§ **WORK TO COMPLETE**: Extract each line of the records below that contains the word "dest".

··· DATA SHOWN

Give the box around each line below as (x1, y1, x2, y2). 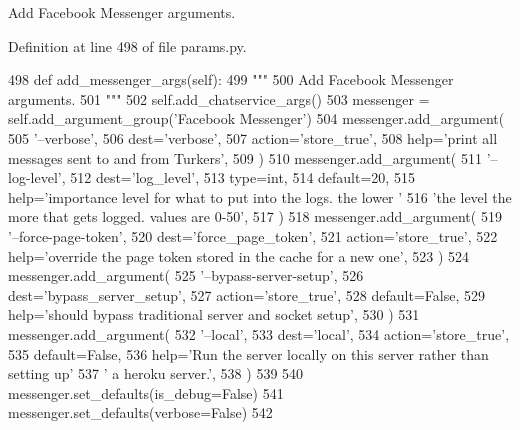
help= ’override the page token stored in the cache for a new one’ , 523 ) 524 (8, 245, 470, 266)
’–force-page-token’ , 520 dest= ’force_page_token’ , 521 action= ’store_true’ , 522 (8, 225, 498, 246)
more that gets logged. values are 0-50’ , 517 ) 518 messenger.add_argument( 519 (8, 206, 502, 227)
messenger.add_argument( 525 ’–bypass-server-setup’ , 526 (8, 265, 364, 286)
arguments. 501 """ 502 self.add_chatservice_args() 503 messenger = (8, 88, 430, 109)
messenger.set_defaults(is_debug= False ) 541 (8, 382, 284, 403)
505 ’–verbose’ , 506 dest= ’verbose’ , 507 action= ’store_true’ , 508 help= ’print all (8, 127, 498, 148)
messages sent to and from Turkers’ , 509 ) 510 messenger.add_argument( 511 (8, 147, 482, 168)

······

§ **WRITTEN RESPONSE**:
’–force-page-token’ , 520 dest= ’force_page_token’ , 521 action= ’store_true’ , 522 (8, 225, 498, 246)
505 ’–verbose’ , 506 dest= ’verbose’ , 507 action= ’store_true’ , 508 help= ’print all (8, 127, 498, 148)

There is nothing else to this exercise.